> [To do]
Search the records below for the word "from" and show every line where it occurs.

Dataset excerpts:

===============

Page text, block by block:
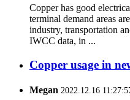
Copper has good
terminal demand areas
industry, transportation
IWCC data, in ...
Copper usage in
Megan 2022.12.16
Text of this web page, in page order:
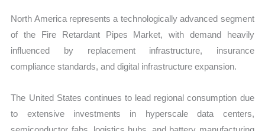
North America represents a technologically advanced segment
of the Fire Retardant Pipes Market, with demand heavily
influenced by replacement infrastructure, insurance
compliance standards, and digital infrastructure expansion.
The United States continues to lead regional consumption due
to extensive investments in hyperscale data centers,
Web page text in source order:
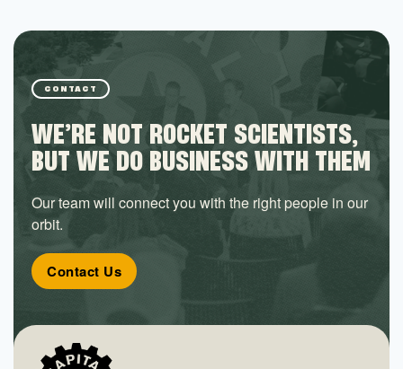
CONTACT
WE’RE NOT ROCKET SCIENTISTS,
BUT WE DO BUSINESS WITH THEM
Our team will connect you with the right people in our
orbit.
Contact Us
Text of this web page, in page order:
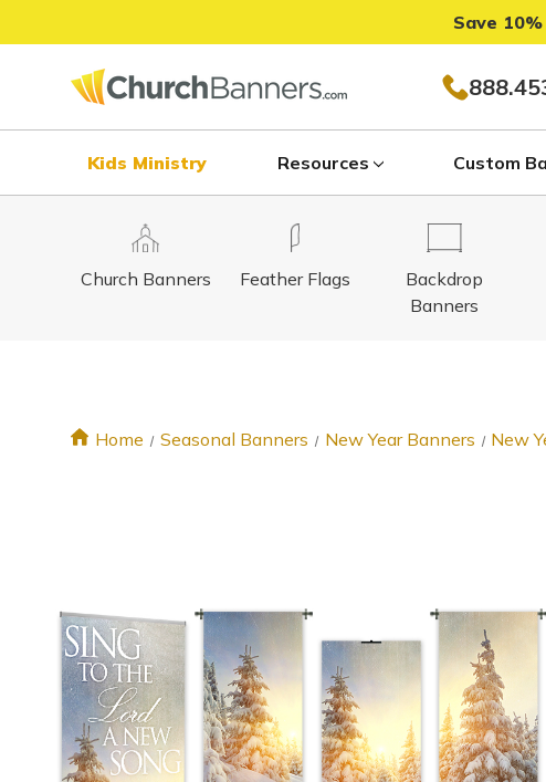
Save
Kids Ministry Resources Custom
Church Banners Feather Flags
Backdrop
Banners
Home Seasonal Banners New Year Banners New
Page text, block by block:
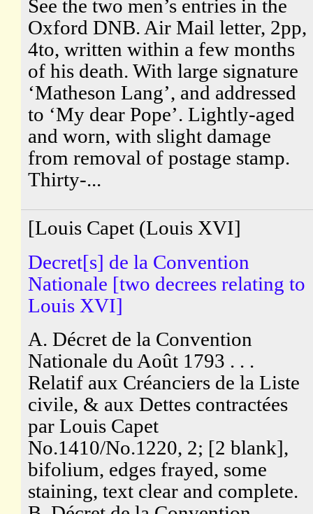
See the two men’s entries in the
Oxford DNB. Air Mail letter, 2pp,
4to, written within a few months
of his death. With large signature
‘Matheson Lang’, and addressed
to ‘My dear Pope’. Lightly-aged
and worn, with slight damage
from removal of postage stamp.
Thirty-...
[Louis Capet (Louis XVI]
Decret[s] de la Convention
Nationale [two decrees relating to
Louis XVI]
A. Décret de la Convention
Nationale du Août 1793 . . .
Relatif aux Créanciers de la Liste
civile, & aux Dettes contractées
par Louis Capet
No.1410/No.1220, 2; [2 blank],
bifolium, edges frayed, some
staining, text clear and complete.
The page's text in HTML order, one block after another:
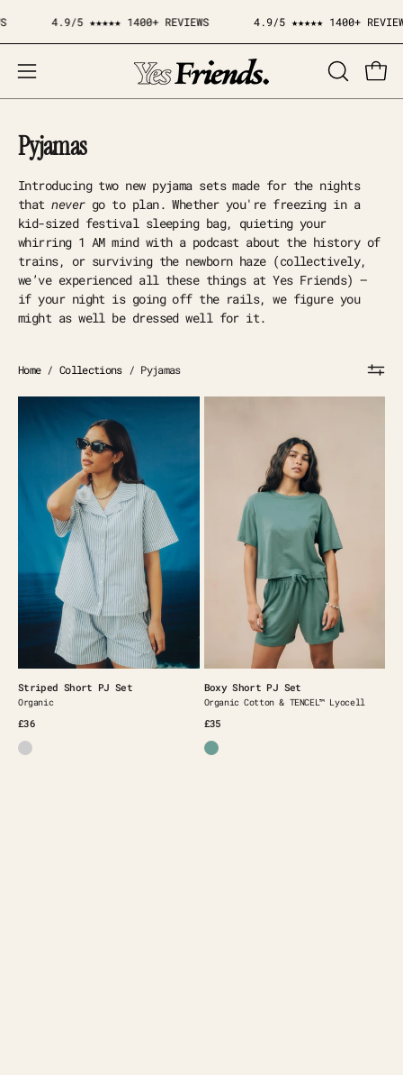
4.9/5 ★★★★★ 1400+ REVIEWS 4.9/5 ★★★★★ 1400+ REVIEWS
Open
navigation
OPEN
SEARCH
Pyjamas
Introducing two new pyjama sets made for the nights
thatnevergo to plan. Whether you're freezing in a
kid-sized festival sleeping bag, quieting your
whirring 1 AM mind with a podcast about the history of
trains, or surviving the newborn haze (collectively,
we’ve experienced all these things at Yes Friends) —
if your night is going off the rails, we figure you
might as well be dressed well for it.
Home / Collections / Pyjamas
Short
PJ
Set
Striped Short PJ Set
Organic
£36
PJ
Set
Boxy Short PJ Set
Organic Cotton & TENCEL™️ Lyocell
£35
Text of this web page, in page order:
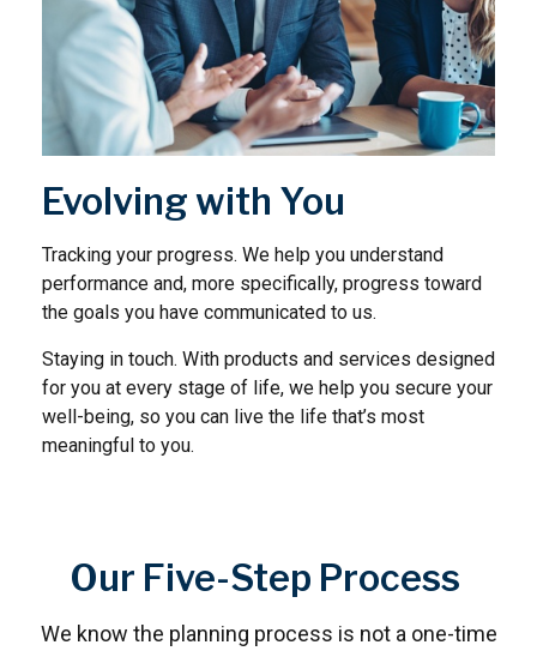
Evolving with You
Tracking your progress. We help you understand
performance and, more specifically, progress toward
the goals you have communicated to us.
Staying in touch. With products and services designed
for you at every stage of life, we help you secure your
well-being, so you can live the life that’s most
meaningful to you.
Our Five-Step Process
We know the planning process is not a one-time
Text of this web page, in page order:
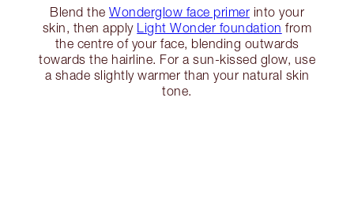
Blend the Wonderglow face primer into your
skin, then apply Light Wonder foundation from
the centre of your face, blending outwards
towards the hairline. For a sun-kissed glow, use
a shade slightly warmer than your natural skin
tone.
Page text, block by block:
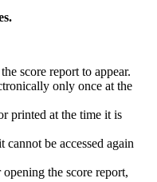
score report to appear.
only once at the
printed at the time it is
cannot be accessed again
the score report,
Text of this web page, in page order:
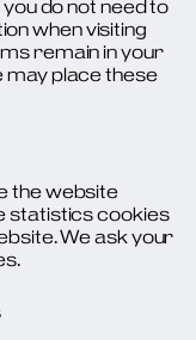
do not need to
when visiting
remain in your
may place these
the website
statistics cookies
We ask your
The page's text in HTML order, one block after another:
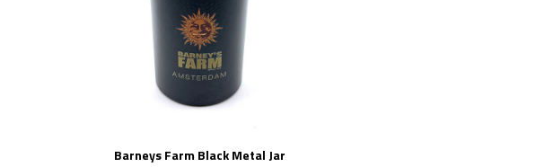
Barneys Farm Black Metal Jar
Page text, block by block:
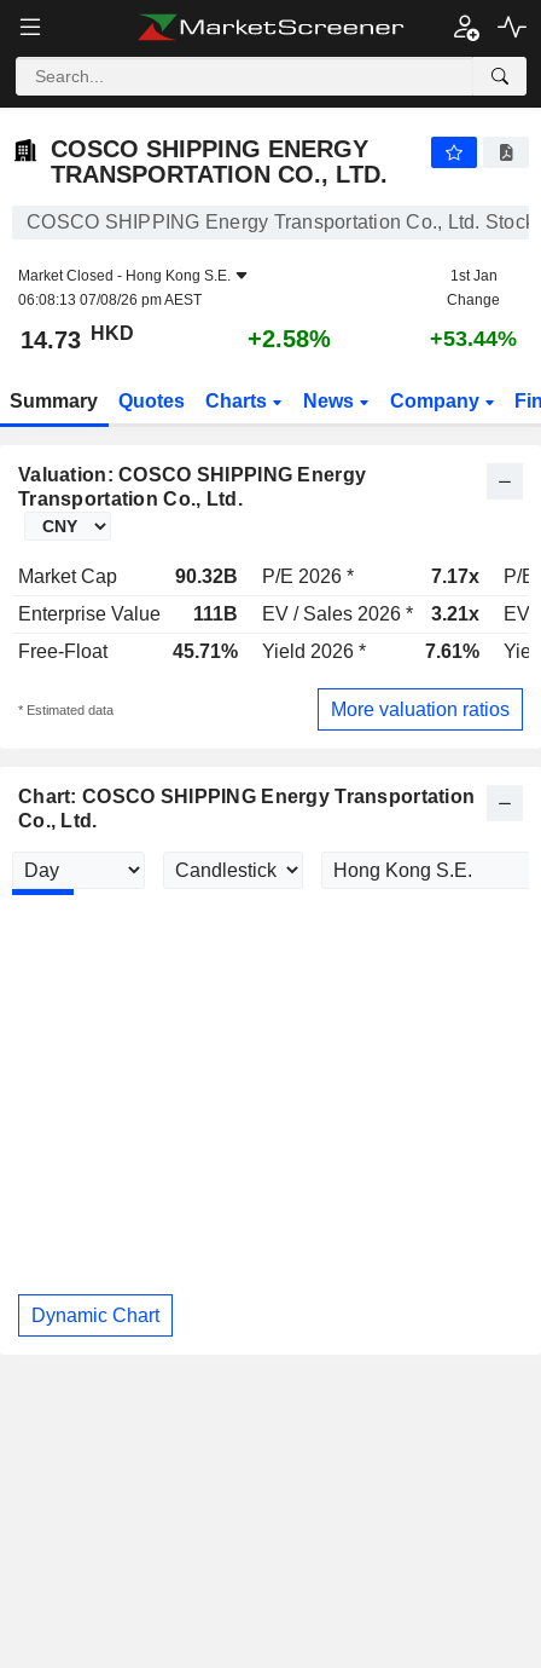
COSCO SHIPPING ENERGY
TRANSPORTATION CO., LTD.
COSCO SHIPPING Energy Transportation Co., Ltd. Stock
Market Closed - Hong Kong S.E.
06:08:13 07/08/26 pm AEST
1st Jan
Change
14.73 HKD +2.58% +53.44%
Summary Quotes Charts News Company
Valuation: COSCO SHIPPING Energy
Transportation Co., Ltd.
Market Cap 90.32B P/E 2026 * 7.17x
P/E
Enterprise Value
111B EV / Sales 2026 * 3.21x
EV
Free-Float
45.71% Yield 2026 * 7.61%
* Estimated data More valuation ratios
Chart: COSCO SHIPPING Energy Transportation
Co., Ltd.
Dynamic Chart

===============

> [Solution to this exercise]
from removal of postage stamp.
skin, then apply Light Wonder foundation from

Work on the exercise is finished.